SPOKANE, Wash. - An unmistakable sound that's blared throughout Spokane over the years is meant to drive away loiterers, but one councilwoman is so annoyed of them, she's drafting up a proposal to get rid of them altogether. 

If you've walked through downtown or past the 7-Eleven on Division within the last few years, chances are, you've probably heard a high-pitched sound blaring from speakers nearby. It's a sound that's hard to miss and it's coming from something called a Mosquito speaker -- it's meant to drive away loiterers, but council member Kate Burke thinks there are other options out there.

"They're very loud and obnoxious," Burke told 4 News Now. "It's not really adding a quality of life that I think is really pleasurable for our community, so I thought, 'let's just ban 'em.'" ​​​

Over the years, business owners have said the speakers drive loiterers away and give business a boost. Burke, on the other hand, believes the speakers discriminate against kids in Spokane.

READ: Business uses sound to fight crime and dissuade loiterers

"It's such a high-pitched noise that it's meant for young adults and children," Burke said. "To me, that says, 'we don't want young kids to be downtown in this area, sitting around' and I think that downtown is for everyone."

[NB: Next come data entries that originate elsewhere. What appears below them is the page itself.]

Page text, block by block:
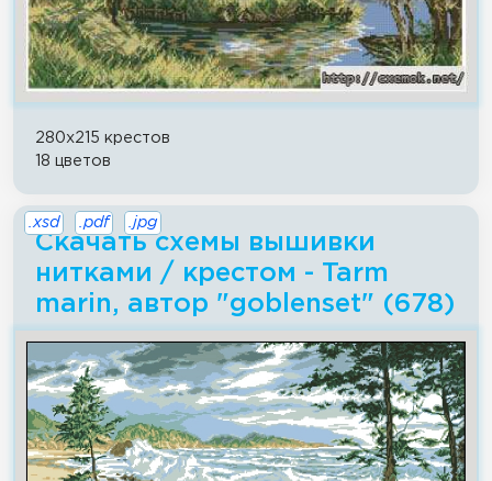
280x215 крестов
18 цветов
Скачать схемы вышивки
нитками / крестом - Tarm
marin, автор "goblenset" (678)
.xsd .pdf .jpg
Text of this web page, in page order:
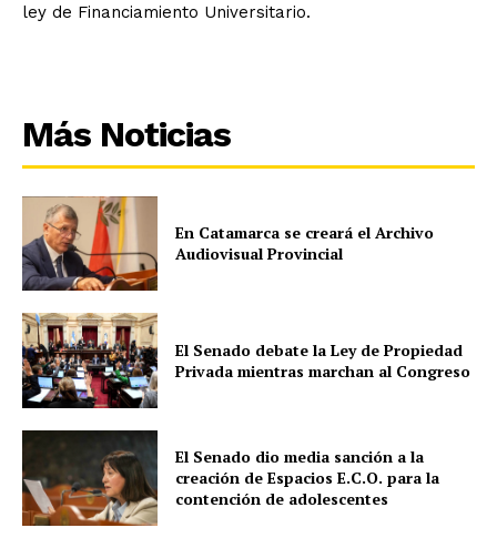
ley de Financiamiento Universitario.
Más Noticias
En Catamarca se creará el Archivo
Audiovisual Provincial
El Senado debate la Ley de Propiedad
Privada mientras marchan al Congreso
El Senado dio media sanción a la
creación de Espacios E.C.O. para la
contención de adolescentes
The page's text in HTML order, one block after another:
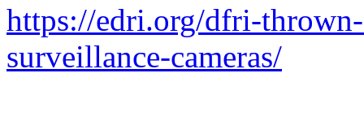
https://edri.org/dfri-
surveillance-cameras/
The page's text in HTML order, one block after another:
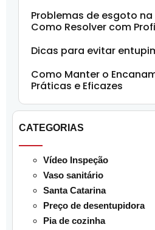
Problemas de esgoto na
Como Resolver com
Dicas para evitar
Como Manter o
Práticas e Eficazes
CATEGORIAS
Vídeo Inspeção
Vaso sanitário
Santa Catarina
Preço de desentupidora
Pia de cozinha
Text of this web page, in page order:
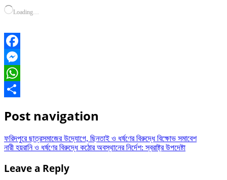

Some speakers send out such a high frequency, only people ages 13 to 25 can hear it. Others send out a frequency that can be heard by anyone of any age.

"To me, you can't pick and choose who sits in a public spot," Burke said. "You just, you can't do that."

Burke wants to turn the attention toward finding solutions for teen homelessness.

"I feel like, if we really want to get to the root of the problem, and we really want to solve these issues, we need to look further upstream," she said. "If we look further upstream, why are these kids not at home? Do they feel unsafe at home? Let's solve that problem."

Burke and the rest of the city council cannot vote on her ordinance until the Public Safety Committee reviews it Dec. 2. She told 4 News Now she's hoping to vote on the proposal in late December or early January.